WHAT TO DO – Every line in the records below that holds "public" must be identified and copied.

[Dataset excerpts]
+--

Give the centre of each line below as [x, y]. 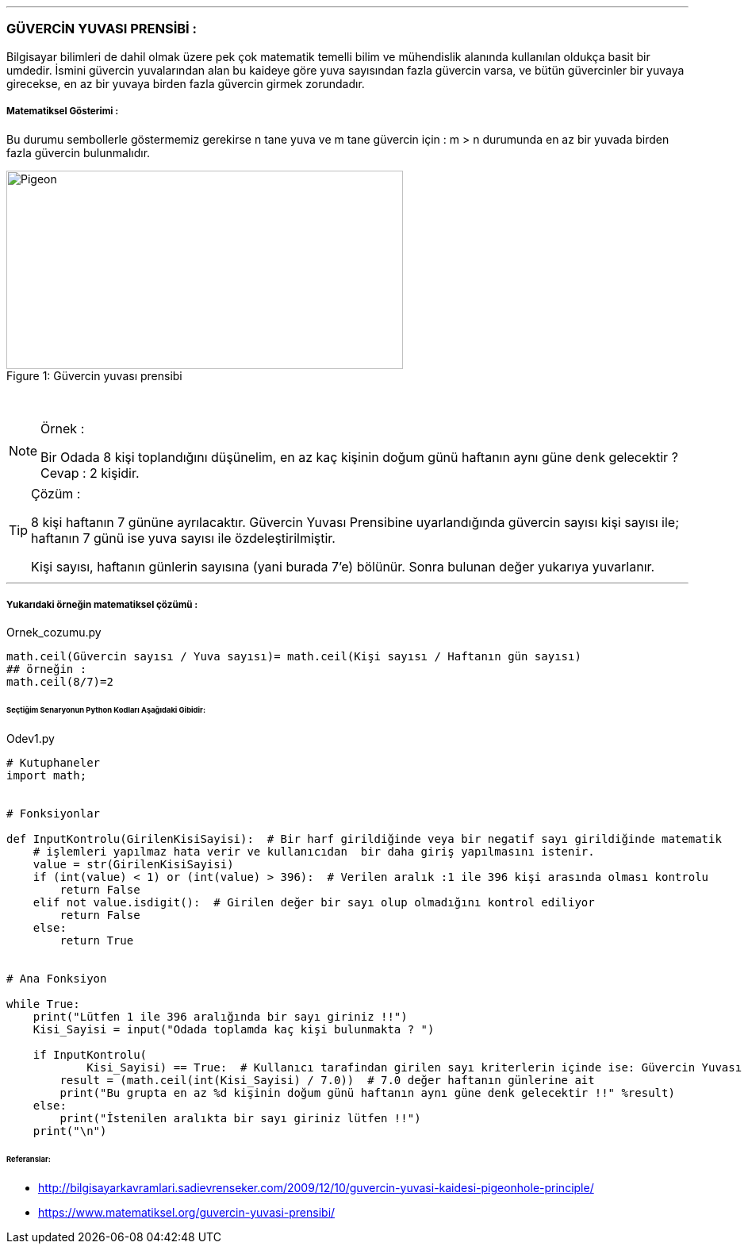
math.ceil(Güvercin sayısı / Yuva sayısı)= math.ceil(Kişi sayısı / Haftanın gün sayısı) [294, 657]
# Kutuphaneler [54, 763]
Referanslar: [29, 1159]
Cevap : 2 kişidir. [90, 473]
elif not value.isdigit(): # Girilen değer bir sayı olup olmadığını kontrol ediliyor [314, 902]
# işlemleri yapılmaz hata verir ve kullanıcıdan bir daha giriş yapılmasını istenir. [314, 852]
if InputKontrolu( [90, 1055]
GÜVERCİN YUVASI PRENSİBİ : [102, 29]
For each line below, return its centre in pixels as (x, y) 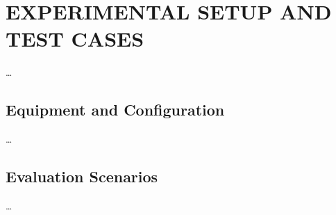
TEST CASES (75, 39)
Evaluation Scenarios (82, 176)
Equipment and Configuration (115, 110)
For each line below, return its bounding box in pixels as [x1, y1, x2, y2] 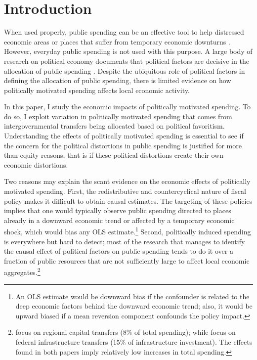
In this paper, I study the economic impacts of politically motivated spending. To [4, 101, 251, 112]
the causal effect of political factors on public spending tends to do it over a [4, 246, 233, 256]
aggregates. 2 [4, 266, 41, 277]
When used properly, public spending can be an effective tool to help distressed [4, 27, 244, 37]
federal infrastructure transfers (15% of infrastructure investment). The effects [15, 337, 253, 347]
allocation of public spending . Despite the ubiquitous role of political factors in [4, 65, 245, 76]
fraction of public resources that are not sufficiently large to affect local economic [4, 255, 250, 266]
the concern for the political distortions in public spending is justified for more [4, 140, 242, 150]
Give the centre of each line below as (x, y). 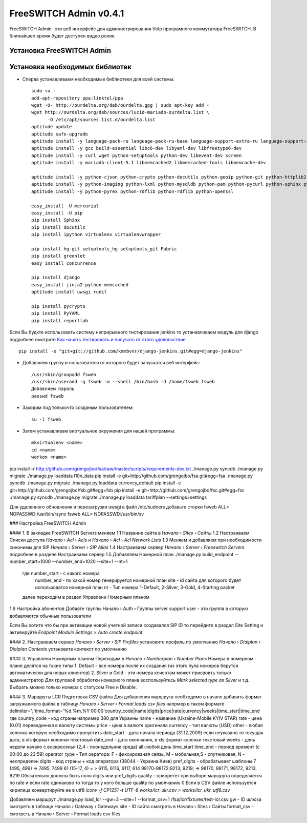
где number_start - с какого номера (61, 573)
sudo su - (43, 91)
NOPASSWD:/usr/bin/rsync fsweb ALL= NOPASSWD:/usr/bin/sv (77, 514)
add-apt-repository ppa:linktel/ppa (77, 98)
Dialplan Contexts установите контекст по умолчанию (68, 649)
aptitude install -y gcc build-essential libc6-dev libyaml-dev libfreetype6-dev (137, 148)
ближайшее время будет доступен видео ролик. (63, 35)
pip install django (56, 278)
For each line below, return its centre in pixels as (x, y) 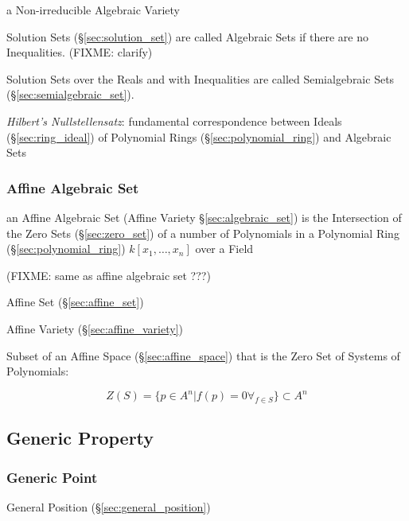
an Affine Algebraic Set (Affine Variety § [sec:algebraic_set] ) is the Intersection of (204, 217)
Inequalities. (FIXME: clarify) (80, 52)
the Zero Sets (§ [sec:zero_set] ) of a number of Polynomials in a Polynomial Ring (203, 233)
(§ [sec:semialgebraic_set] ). (70, 94)
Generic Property (80, 438)
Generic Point (52, 477)
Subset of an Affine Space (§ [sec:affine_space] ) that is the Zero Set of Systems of (203, 355)
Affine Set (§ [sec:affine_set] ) (75, 302)
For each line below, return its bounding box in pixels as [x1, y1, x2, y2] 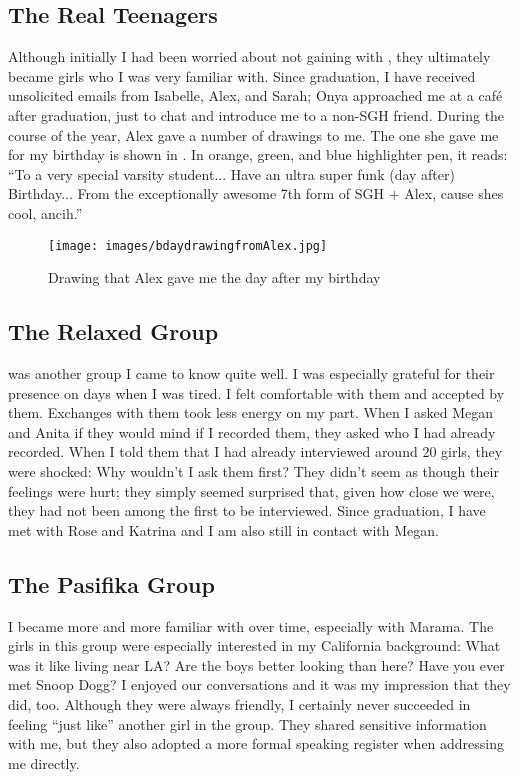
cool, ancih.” [8, 202, 83, 223]
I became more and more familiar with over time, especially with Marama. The [8, 615, 494, 636]
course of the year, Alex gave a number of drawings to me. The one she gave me [8, 124, 499, 145]
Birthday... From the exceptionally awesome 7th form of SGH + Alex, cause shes [8, 183, 504, 204]
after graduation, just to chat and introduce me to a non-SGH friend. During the [8, 104, 505, 125]
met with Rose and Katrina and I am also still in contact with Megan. [8, 519, 439, 540]
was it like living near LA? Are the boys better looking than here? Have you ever [8, 654, 505, 675]
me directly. [8, 752, 80, 773]
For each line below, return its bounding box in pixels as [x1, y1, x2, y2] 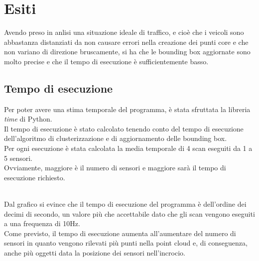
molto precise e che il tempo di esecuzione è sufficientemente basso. [4, 56, 209, 66]
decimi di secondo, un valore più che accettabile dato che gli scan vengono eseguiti [4, 208, 255, 219]
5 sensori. [4, 152, 32, 163]
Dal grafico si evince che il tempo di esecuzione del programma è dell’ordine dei [4, 199, 247, 209]
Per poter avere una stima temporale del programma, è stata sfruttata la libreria [4, 104, 251, 114]
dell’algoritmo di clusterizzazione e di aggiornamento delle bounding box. [4, 133, 227, 143]
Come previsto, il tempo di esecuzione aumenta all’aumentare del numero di [4, 228, 236, 238]
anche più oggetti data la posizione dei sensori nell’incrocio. [4, 248, 185, 258]
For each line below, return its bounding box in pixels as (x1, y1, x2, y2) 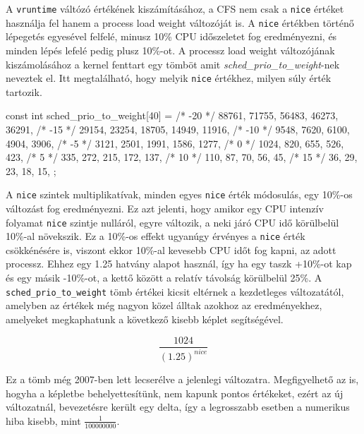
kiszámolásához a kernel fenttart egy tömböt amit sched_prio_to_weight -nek (6, 56, 340, 71)
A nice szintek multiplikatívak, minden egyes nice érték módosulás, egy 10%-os (6, 187, 353, 202)
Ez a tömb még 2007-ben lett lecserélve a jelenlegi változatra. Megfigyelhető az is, (6, 371, 359, 386)
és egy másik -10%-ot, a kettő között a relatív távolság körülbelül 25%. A (6, 270, 322, 285)
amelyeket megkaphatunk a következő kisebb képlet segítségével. (6, 311, 284, 326)
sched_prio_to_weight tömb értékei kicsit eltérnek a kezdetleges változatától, (6, 284, 344, 299)
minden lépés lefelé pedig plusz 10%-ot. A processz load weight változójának (6, 42, 335, 57)
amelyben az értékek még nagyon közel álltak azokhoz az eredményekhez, (6, 298, 322, 313)
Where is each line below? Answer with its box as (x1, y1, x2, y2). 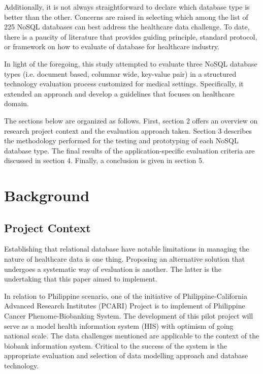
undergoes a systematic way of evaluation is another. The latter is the (4, 263, 221, 274)
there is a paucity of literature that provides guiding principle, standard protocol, (4, 31, 257, 42)
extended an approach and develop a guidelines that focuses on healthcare (4, 88, 235, 99)
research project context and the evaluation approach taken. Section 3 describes (4, 125, 252, 136)
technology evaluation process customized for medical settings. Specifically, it (4, 78, 244, 89)
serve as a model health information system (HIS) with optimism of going (4, 320, 234, 331)
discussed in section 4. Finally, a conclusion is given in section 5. (4, 155, 204, 166)
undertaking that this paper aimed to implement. (4, 273, 157, 284)
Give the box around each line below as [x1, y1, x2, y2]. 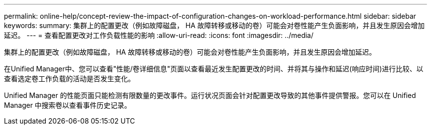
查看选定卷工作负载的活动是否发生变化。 [4, 74, 135, 83]
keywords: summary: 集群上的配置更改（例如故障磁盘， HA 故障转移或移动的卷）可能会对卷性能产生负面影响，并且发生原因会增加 [4, 21, 425, 30]
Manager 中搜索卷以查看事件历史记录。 [4, 101, 131, 109]
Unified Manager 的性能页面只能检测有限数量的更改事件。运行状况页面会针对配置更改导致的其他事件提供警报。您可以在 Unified [4, 91, 416, 99]
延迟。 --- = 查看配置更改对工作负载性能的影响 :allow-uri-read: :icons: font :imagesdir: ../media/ [4, 31, 314, 39]
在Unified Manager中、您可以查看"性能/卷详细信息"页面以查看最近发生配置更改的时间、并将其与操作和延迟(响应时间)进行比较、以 [4, 64, 424, 73]
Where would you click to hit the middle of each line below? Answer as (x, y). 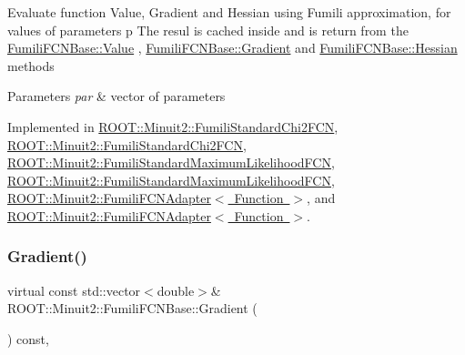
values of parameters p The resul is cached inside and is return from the (208, 30)
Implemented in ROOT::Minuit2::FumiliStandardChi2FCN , (173, 126)
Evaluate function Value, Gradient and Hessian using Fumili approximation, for (229, 12)
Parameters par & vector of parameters (116, 96)
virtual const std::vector (74, 290)
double (176, 290)
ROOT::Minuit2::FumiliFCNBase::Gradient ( (132, 308)
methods (31, 65)
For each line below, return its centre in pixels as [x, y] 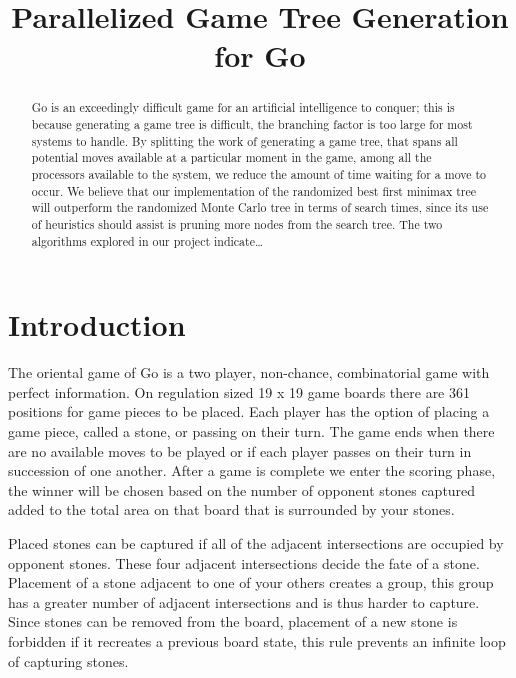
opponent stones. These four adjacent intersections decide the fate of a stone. [244, 562]
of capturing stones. [68, 660]
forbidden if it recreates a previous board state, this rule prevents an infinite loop [257, 640]
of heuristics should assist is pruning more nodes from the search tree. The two [237, 223]
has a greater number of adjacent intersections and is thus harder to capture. [244, 601]
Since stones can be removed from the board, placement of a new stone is [233, 621]
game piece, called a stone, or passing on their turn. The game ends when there [251, 430]
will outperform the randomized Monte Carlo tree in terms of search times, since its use [260, 207]
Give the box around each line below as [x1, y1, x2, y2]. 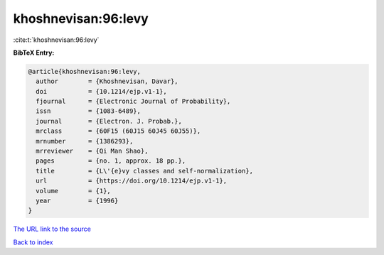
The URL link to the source [13, 224, 92, 234]
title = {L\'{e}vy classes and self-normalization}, [36, 167, 254, 175]
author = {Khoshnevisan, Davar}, [36, 77, 178, 85]
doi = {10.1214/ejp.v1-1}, [36, 87, 167, 95]
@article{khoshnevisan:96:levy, [28, 67, 142, 75]
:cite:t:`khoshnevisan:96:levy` [13, 36, 100, 44]
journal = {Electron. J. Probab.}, [36, 117, 183, 125]
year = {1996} [36, 197, 119, 205]
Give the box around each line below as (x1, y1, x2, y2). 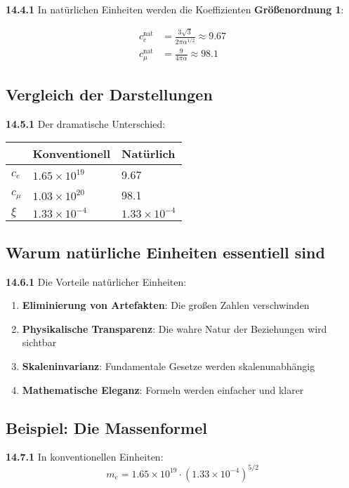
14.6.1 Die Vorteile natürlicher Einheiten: (6, 274, 187, 289)
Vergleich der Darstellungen (6, 84, 213, 105)
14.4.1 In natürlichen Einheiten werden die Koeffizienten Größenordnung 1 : (6, 2, 344, 16)
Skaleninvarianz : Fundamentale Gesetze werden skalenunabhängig (22, 359, 315, 374)
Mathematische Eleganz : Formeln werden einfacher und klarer (22, 382, 304, 397)
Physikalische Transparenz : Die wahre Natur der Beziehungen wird (22, 321, 327, 336)
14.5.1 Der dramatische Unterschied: (6, 116, 166, 131)
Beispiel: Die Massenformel (6, 416, 207, 438)
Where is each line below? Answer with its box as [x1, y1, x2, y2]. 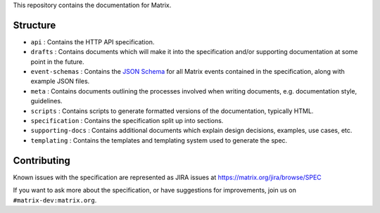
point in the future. [30, 57, 84, 66]
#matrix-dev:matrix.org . [13, 195, 97, 204]
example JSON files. [30, 77, 90, 86]
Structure [13, 19, 56, 31]
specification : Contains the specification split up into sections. [30, 117, 224, 125]
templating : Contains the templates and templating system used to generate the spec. [30, 136, 288, 144]
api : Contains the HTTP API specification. [30, 37, 155, 46]
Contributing [13, 155, 70, 167]
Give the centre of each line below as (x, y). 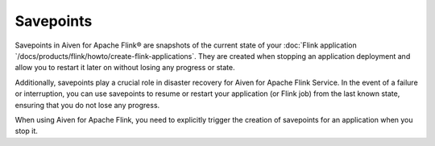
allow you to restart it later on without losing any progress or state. (125, 68)
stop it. (26, 131)
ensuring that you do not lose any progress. (87, 105)
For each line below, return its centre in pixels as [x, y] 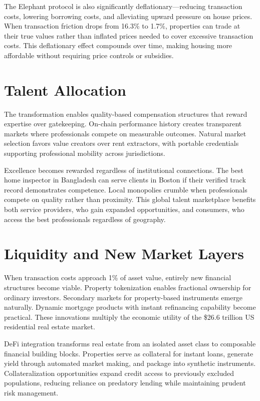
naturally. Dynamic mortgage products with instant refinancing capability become [130, 307]
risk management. [31, 392]
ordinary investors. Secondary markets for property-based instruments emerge [123, 297]
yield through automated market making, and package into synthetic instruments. [130, 363]
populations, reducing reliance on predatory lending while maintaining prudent [125, 383]
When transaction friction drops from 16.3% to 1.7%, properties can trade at [122, 26]
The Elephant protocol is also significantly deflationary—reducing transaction [123, 6]
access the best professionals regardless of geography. [85, 219]
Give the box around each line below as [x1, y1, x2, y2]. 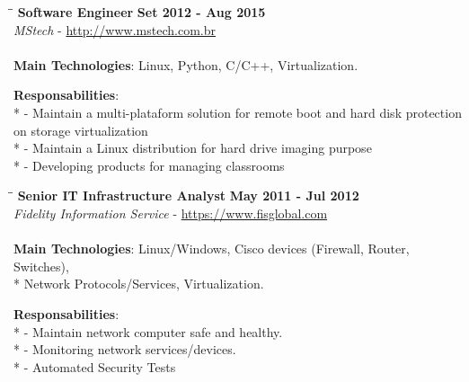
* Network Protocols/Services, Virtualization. [13, 274, 264, 293]
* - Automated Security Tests [13, 357, 176, 376]
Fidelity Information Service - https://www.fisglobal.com [13, 203, 328, 222]
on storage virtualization [13, 120, 148, 139]
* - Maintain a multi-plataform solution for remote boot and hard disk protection [13, 102, 462, 121]
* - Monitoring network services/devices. [13, 340, 236, 359]
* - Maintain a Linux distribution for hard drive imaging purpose [13, 138, 372, 157]
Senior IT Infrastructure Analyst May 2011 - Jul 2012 [17, 186, 359, 205]
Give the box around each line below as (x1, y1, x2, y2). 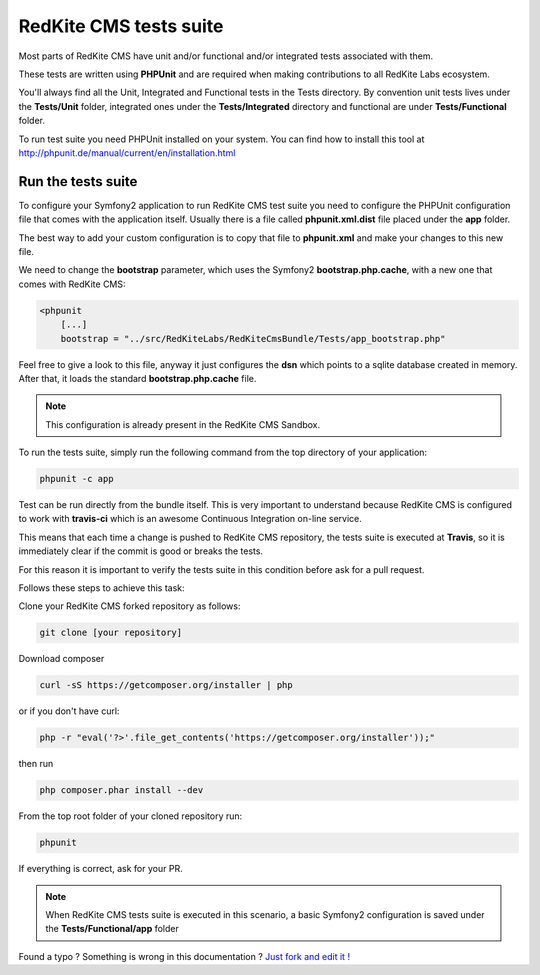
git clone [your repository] (39, 627, 183, 639)
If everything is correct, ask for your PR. (18, 863, 184, 875)
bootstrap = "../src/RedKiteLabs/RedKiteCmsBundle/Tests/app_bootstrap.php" (60, 333, 446, 344)
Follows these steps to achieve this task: (18, 581, 185, 594)
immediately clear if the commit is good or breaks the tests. (18, 545, 264, 557)
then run (18, 758, 54, 770)
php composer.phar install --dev (39, 785, 204, 796)
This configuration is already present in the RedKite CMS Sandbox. (45, 418, 321, 430)

+--

ANSWER FOR THIS EXERCISE –
the causal effect of political factors on public spending tends to do it over a [4, 246, 233, 256]
When used properly, public spending can be an effective tool to help distressed [4, 27, 244, 37]
allocation of public spending . Despite the ubiquitous role of political factors in [4, 65, 245, 76]
fraction of public resources that are not sufficiently large to affect local economic [4, 255, 250, 266]
the concern for the political distortions in public spending is justified for more [4, 140, 242, 150]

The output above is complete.